**Collected data entries:**
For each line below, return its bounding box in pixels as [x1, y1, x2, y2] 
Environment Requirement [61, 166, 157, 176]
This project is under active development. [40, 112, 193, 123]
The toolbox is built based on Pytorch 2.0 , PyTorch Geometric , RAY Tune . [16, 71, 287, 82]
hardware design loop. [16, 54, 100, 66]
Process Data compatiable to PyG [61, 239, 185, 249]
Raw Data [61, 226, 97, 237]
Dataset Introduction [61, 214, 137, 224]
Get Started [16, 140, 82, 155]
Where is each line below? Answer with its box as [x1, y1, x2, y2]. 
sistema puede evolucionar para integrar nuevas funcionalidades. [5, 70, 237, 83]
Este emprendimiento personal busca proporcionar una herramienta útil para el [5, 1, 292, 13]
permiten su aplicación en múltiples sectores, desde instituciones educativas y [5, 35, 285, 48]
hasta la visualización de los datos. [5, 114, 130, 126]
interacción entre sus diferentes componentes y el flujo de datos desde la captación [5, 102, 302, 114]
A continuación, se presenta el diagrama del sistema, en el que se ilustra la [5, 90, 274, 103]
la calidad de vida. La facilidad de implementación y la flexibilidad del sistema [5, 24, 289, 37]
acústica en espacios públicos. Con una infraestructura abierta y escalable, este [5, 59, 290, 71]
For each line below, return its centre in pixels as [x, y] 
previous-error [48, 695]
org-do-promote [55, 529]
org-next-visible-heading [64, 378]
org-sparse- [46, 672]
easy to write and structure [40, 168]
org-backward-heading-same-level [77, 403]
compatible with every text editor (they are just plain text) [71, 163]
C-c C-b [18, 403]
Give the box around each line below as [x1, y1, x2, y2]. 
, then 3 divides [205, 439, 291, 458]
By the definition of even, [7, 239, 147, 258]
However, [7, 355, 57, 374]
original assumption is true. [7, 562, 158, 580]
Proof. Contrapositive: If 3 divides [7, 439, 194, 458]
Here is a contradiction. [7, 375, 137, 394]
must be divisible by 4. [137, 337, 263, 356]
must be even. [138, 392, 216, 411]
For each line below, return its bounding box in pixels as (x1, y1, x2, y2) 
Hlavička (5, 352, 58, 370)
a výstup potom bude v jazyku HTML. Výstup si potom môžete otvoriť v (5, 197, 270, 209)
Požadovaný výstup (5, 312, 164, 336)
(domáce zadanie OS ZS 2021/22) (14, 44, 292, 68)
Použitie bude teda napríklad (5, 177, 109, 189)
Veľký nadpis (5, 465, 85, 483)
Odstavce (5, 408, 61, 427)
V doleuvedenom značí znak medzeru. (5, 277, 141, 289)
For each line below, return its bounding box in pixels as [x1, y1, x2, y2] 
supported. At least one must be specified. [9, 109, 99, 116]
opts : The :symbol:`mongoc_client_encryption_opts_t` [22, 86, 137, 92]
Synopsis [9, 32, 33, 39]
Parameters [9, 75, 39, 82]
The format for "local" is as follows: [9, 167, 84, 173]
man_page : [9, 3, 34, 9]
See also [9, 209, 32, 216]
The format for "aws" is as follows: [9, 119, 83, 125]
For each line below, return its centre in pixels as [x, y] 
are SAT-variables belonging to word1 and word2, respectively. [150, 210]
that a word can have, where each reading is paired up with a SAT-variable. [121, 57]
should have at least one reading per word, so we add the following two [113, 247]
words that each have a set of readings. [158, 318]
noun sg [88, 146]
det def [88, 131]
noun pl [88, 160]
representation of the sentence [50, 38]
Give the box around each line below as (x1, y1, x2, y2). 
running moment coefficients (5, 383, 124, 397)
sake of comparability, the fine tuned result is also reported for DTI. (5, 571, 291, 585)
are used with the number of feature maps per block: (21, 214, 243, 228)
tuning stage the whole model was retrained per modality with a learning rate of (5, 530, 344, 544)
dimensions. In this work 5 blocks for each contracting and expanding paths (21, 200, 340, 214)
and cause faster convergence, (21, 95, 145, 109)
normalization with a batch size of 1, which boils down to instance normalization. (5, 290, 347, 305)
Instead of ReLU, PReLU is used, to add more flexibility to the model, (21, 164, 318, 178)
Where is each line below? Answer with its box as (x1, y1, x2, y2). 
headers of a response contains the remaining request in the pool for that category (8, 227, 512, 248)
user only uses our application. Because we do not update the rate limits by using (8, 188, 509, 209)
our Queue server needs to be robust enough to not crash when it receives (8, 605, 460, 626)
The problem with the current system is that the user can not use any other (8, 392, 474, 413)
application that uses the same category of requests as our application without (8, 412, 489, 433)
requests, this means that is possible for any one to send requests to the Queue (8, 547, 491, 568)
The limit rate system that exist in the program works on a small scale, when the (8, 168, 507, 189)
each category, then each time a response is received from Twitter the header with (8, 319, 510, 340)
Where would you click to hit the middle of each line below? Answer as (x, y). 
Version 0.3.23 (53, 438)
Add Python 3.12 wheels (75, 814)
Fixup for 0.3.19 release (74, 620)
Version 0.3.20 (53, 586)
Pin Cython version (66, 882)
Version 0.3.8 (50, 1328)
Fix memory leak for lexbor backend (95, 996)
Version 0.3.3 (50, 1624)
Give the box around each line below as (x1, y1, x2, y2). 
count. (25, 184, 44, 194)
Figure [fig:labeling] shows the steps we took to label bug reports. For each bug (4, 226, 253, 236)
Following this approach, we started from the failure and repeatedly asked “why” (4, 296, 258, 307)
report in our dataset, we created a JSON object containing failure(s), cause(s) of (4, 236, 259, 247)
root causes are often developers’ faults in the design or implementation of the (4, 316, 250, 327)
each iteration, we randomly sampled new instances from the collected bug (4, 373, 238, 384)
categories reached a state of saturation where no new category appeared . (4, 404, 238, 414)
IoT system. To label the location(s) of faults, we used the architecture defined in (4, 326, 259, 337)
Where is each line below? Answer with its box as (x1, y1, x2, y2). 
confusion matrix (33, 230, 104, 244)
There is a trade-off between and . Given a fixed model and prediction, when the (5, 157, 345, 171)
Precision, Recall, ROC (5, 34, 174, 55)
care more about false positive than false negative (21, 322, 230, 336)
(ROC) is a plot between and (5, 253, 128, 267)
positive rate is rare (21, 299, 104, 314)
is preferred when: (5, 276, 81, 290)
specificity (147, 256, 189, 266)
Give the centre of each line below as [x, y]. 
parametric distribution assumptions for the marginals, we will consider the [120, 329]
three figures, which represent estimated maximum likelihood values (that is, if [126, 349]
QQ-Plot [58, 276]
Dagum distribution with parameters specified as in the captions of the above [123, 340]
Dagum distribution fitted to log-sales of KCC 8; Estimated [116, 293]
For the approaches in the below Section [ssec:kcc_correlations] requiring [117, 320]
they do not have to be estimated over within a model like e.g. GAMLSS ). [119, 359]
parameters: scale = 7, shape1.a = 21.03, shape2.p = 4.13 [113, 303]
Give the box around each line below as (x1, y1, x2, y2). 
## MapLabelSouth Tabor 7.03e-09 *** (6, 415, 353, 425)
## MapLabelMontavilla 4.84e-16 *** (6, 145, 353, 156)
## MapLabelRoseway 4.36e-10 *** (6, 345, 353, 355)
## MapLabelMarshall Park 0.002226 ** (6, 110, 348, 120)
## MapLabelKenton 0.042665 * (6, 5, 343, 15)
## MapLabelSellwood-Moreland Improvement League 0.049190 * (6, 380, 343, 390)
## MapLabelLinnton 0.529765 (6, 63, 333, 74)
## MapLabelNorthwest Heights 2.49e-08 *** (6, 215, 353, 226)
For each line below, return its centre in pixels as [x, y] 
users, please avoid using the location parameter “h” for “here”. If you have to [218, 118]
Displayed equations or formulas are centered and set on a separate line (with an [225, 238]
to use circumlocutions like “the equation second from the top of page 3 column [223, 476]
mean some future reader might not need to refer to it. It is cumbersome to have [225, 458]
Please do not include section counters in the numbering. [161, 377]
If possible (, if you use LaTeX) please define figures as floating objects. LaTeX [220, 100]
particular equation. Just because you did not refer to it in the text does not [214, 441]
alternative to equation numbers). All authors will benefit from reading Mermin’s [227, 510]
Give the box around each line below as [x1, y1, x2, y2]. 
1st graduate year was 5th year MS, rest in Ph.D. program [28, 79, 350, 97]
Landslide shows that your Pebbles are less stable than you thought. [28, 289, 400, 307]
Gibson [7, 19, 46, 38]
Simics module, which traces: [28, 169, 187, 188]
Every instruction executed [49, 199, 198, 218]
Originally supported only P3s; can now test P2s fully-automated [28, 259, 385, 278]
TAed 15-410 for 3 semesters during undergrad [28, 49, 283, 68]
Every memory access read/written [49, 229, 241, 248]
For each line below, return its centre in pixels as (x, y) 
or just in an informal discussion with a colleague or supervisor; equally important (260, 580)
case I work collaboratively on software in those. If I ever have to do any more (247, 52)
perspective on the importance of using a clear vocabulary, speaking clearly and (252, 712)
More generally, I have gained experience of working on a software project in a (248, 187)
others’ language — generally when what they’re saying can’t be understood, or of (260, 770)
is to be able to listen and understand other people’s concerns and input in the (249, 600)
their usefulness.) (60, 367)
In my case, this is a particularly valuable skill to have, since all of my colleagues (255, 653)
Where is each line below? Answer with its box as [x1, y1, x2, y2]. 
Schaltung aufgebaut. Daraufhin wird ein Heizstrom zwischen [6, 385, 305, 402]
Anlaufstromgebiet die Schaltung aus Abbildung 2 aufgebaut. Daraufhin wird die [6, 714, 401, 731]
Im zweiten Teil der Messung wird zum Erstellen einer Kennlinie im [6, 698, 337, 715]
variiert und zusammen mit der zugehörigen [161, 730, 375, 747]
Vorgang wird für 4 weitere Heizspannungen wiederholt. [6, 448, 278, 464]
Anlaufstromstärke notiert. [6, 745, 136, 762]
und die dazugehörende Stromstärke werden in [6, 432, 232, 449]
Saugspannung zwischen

**WORK REQUIRED:**
The lines above that hold the string "follows" are to be located and copied.

**FINISHED EXERCISE:**
The format for "local" is as follows: [9, 167, 84, 173]
The format for "aws" is as follows: [9, 119, 83, 125]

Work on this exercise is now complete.